╭─ Data to examine
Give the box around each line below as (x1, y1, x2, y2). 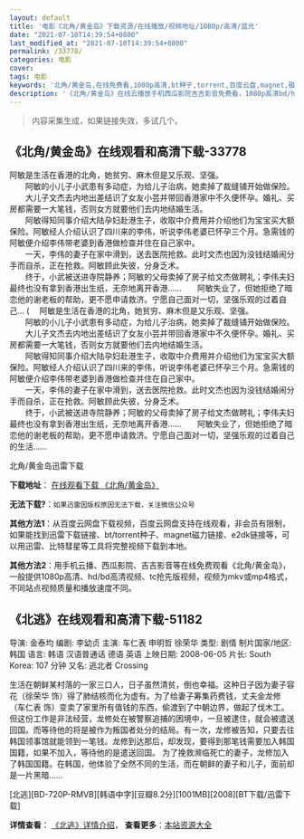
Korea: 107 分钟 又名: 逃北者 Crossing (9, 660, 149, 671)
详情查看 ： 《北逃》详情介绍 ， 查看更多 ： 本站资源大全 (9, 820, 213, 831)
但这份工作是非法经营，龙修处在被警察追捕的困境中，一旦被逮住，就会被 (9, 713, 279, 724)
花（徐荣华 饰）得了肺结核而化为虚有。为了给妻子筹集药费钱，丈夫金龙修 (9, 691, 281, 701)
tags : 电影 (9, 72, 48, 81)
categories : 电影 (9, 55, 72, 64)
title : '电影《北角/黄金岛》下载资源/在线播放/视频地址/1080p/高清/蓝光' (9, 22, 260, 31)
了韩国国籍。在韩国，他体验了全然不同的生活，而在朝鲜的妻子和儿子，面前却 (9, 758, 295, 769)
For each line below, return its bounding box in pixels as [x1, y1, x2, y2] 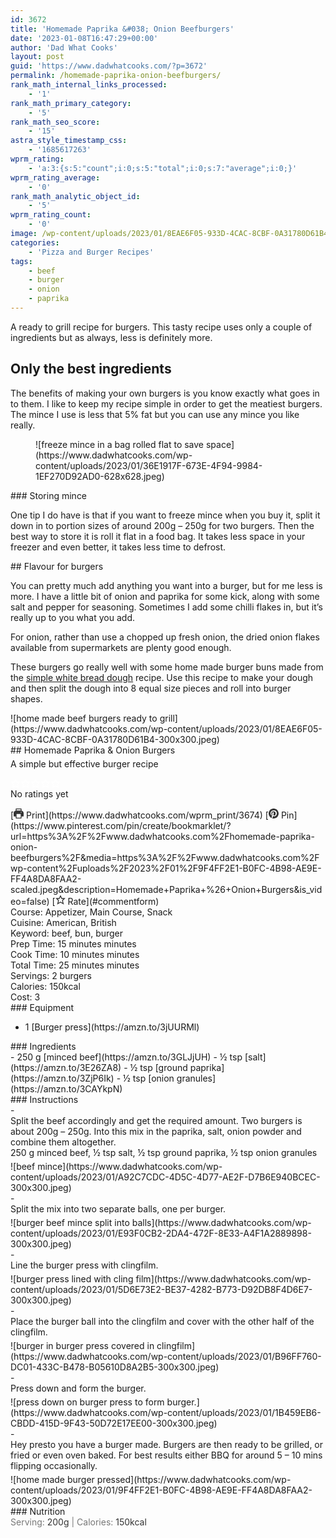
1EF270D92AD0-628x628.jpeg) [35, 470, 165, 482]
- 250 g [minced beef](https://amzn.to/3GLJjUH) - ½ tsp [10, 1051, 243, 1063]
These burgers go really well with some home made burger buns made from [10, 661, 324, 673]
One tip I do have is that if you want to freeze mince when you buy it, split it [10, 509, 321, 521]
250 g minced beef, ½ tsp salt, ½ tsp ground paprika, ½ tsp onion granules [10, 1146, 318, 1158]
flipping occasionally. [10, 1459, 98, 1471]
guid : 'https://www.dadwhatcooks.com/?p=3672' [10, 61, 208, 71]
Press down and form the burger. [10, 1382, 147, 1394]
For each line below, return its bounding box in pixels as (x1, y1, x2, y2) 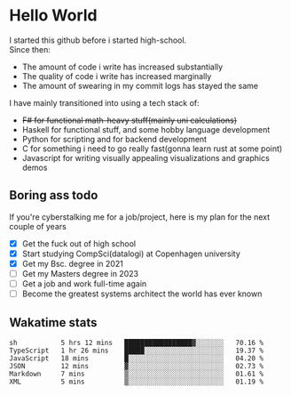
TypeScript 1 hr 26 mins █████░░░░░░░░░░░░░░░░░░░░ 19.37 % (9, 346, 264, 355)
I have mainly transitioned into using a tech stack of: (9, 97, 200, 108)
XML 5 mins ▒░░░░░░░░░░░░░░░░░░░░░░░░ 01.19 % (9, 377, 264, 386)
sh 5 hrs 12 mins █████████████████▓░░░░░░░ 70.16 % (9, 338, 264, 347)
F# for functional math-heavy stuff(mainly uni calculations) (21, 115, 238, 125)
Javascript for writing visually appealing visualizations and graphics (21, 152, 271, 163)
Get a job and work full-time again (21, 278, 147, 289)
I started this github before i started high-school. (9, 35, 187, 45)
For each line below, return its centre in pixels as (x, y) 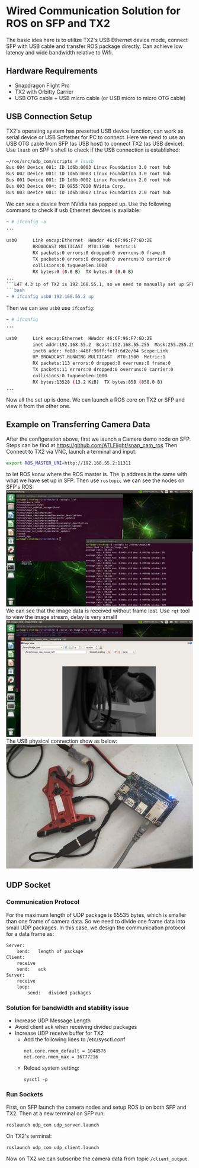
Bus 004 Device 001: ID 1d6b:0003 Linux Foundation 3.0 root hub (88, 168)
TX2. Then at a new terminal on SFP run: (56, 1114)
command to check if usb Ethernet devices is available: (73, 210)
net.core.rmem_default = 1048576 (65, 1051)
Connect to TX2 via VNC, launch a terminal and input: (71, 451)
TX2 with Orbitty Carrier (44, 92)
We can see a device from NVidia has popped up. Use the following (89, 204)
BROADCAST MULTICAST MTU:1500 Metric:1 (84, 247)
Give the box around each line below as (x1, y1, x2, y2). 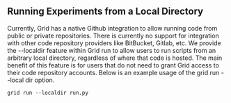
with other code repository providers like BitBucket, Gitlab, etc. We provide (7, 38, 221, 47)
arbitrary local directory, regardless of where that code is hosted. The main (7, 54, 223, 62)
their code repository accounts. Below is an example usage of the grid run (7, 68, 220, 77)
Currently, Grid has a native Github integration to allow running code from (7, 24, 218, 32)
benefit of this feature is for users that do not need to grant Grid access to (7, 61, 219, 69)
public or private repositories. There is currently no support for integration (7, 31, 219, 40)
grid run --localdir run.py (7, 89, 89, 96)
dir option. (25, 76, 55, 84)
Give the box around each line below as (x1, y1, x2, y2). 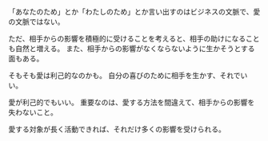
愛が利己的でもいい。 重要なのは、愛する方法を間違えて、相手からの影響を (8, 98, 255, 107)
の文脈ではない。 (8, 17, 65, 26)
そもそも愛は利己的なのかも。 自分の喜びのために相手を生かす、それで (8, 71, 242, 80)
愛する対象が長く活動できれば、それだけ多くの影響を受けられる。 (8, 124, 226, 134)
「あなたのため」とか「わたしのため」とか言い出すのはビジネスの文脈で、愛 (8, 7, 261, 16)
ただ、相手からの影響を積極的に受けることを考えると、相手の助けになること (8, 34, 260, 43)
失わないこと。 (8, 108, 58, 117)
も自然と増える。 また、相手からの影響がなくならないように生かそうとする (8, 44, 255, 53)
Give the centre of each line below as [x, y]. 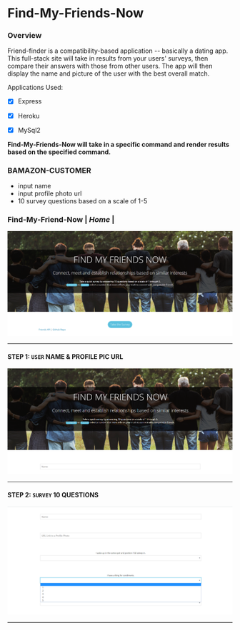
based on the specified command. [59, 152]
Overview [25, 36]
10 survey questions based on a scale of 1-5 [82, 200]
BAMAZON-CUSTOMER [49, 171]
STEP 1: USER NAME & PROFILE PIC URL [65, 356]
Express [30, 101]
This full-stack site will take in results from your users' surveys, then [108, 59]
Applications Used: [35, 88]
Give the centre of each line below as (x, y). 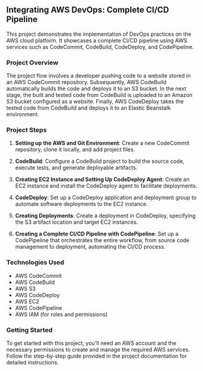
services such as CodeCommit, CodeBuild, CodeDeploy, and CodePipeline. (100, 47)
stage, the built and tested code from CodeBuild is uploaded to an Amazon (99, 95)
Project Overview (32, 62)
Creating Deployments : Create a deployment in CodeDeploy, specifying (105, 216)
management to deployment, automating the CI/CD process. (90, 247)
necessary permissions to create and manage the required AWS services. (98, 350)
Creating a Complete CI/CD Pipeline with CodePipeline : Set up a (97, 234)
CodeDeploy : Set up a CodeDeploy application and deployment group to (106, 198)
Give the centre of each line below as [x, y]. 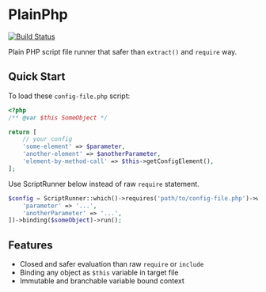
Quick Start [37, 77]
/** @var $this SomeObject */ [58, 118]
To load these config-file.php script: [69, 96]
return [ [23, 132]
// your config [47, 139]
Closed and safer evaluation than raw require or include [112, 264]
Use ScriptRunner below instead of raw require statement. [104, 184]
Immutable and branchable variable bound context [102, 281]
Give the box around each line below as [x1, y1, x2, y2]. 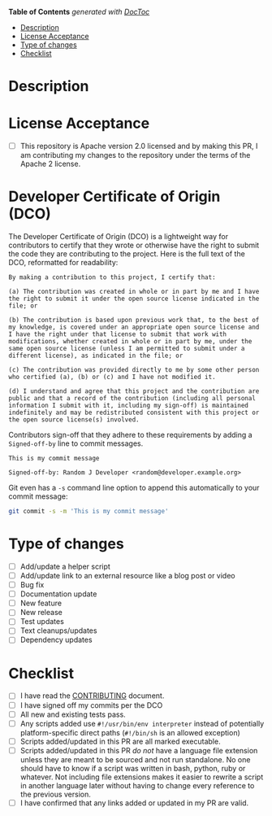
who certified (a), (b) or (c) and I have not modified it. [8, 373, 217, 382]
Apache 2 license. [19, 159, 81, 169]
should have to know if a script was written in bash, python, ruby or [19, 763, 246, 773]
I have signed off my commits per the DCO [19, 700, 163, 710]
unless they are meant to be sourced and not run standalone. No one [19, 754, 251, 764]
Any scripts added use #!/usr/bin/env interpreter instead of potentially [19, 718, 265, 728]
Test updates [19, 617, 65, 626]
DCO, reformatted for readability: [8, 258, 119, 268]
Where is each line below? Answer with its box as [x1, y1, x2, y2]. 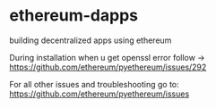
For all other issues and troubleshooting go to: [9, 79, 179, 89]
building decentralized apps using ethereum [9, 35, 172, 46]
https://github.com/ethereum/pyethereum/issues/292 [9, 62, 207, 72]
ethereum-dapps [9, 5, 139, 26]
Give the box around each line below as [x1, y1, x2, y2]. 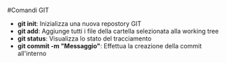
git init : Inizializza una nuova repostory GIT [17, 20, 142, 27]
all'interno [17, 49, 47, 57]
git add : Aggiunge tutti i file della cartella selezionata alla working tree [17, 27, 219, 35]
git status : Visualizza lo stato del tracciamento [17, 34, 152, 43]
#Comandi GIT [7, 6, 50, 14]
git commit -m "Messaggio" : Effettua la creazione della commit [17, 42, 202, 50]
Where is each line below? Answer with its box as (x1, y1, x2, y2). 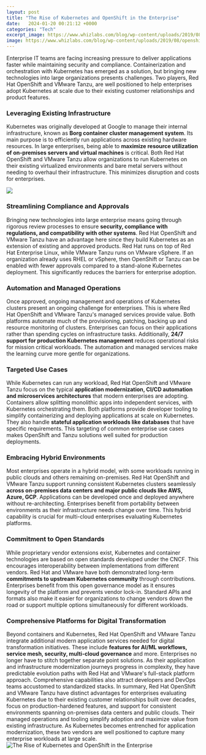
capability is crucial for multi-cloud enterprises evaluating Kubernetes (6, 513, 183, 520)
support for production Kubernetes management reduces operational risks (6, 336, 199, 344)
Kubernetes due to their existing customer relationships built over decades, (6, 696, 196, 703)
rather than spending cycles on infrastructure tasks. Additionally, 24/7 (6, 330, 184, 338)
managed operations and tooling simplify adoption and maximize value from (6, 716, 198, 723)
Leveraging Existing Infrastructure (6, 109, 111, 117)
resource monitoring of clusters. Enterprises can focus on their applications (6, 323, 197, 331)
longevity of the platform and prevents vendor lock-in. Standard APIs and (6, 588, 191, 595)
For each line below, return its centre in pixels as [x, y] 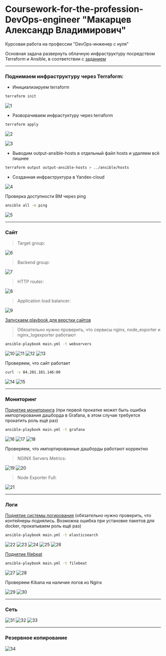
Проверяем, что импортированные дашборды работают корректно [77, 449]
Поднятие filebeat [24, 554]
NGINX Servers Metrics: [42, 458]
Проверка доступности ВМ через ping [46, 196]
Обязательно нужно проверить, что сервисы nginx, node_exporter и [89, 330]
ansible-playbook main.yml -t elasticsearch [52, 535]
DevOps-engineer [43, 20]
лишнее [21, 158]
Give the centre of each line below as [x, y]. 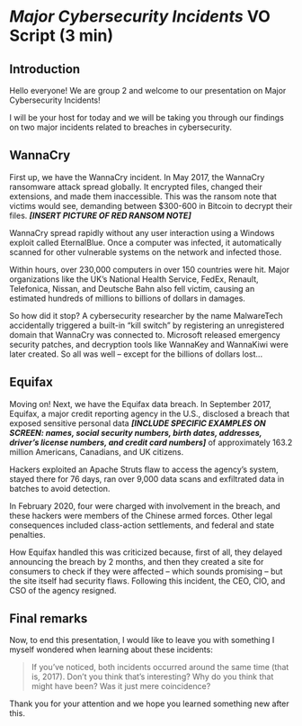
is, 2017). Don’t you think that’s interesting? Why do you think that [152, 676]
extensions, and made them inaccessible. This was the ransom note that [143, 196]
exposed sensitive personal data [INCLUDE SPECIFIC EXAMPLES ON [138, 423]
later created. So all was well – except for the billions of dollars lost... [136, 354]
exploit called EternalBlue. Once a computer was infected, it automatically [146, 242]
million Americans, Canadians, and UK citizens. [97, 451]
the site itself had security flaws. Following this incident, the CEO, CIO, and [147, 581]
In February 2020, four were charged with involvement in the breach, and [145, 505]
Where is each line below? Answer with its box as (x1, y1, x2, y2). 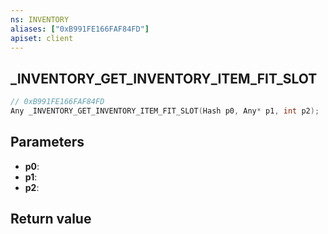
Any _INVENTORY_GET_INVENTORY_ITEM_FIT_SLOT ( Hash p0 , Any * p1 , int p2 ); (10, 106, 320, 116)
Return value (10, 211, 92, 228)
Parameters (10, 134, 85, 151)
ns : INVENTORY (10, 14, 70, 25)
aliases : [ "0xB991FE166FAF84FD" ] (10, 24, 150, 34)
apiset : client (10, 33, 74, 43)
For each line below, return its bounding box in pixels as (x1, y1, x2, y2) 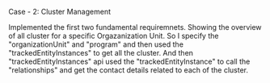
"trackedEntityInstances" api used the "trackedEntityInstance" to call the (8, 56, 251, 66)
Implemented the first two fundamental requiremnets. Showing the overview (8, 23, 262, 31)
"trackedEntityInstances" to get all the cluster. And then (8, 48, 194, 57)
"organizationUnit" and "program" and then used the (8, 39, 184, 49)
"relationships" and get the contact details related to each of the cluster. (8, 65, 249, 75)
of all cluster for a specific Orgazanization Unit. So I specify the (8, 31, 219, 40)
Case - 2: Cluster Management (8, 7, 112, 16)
╰─
[Work required]
Each line from the top of the records through the one containing "categories : 电影 (9, 55, 72, 64)" needs to be transcribed exactly, without pictures.

[Problem solution]
Give the box around each line below as (x1, y1, x2, y2). 
Korea: 107 分钟 又名: 逃北者 Crossing (9, 660, 149, 671)
详情查看 ： 《北逃》详情介绍 ， 查看更多 ： 本站资源大全 (9, 820, 213, 831)
但这份工作是非法经营，龙修处在被警察追捕的困境中，一旦被逮住，就会被 (9, 713, 279, 724)
花（徐荣华 饰）得了肺结核而化为虚有。为了给妻子筹集药费钱，丈夫金龙修 (9, 691, 281, 701)
tags : 电影 (9, 72, 48, 81)
categories : 电影 (9, 55, 72, 64)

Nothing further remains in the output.